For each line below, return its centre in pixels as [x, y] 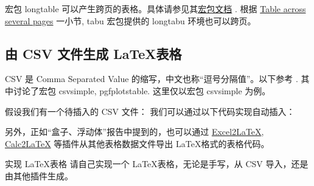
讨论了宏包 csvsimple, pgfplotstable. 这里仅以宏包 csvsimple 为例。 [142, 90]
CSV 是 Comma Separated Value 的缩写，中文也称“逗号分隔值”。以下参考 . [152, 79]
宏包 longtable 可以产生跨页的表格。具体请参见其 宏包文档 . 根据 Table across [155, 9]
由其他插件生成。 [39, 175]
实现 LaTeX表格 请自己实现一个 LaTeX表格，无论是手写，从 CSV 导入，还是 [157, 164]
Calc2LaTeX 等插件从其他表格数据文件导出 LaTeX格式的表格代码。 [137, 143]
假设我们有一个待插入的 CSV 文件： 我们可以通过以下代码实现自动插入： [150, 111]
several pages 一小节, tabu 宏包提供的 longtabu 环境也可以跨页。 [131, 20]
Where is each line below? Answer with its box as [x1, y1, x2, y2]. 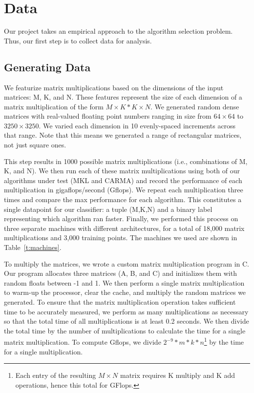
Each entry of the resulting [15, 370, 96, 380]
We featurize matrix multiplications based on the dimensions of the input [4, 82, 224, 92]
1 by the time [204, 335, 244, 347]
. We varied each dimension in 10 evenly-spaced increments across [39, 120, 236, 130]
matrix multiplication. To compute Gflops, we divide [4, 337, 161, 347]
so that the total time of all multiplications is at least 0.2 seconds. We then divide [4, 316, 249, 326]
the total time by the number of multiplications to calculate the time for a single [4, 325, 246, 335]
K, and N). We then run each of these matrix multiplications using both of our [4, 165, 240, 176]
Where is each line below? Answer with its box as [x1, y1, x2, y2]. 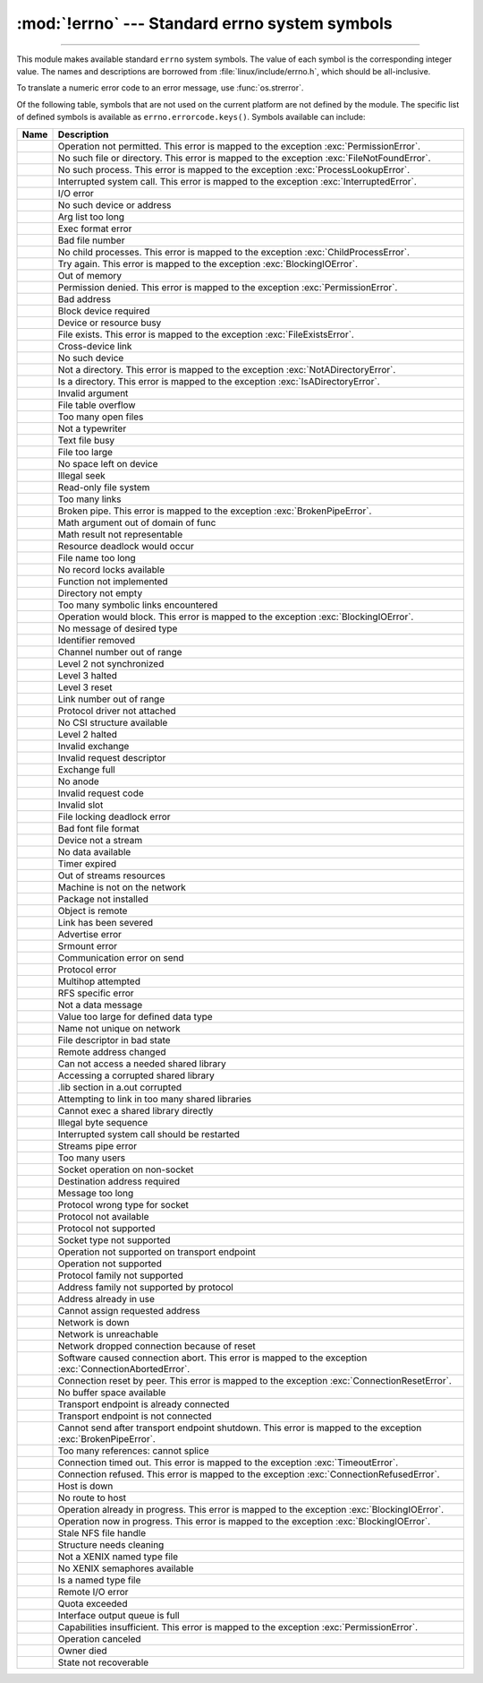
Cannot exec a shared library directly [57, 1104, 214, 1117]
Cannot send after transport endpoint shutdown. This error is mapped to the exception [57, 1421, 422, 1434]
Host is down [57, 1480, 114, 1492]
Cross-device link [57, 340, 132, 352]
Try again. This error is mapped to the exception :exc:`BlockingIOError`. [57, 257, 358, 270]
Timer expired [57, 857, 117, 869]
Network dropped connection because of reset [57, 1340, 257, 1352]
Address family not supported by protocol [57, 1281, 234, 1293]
____
§ WORK INSTRUCTIONS
What is the number of lines in the listing above that contain the string "error"? Give only the number.

§ OUTPUT FOR THIS TASK
2